El-Guellil ne s’en remettra pas de sitôt. Il faut avoir la vie longue et la mémoire courte pour oublier. Il faut avoir le coeur aux vestiaires avant de regarder. Il faut oublier que l’on sait écrire et, par conséquent, oublier avoir lu «Les Misérables». Il faut aussi marcher vite et oublier que l’on circule à Oran.
En Algérie. Dans son propre sang qui circule sous la peau de l’autre. Il faut aussi baisser la tête et se dire que ce n’est pas la faute du Guellil. Il faut changer de nationalité et d’espèce pour pouvoir passer à côté, en touriste. En colon. En observateur insensible. Dans cette avenue, il faut s’occuper du brillant de ses chaussures et de la peinture des immeubles coloniaux pour ne pas troubler la chemise propre de sa propre conscience. Car, c’est dans cette rue que cela se passe. A Oran. A la rue Larbi Ben M’hidi.
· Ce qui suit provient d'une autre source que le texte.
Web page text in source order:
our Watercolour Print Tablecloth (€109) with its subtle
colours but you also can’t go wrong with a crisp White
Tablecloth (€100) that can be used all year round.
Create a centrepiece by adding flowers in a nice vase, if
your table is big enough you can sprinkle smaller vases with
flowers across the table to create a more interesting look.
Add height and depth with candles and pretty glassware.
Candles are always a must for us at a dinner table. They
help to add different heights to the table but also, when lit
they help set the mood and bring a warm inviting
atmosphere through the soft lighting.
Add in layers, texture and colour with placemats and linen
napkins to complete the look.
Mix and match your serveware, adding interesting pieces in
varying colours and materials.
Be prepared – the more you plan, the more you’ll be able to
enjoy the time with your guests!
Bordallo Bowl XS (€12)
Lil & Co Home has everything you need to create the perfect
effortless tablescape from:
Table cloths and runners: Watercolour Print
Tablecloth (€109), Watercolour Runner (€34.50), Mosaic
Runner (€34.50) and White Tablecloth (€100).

La rue était presque vide et donc, la scène plus criarde. Sous le barreaudage qui protégeait la large vitrine de ce large magasin de meubles dernier cri, deux enfants allongés à même le sol dormaient profondément. Ils avaient pour seules couvertures des toiles en plastique. Derrière la vitrine, ces articles venus d’ailleurs. Derrière les barreaudages, des tapis aux couleurs chatoyantes. Derrière la vie possible, ces richesses de l’au-delà ne leur étaient pas destinées. Ils ont été réveillés à coups de pied par l’ouvreur du magasin. Ils prennent leur literie et s’installent en face, sous les arcades de leur partie du pays. Pour eux, rien ne semblait exister, sauf qu’El-Guellil n’a pu se résoudre à déchirer la page et à passer son chemin. Il le pouvait de moins en moins, heureusement. Mais, c’était quand même rien. Il faut beaucoup d’effort pour oublier. Et ce n’est pas du misérabilisme. C’est seulement l’habitude qui mena El-Guellil à passer à côté de l’Algérie. Celle du moment qui auditionne ses personnalités politiques sur les prochaines réformes.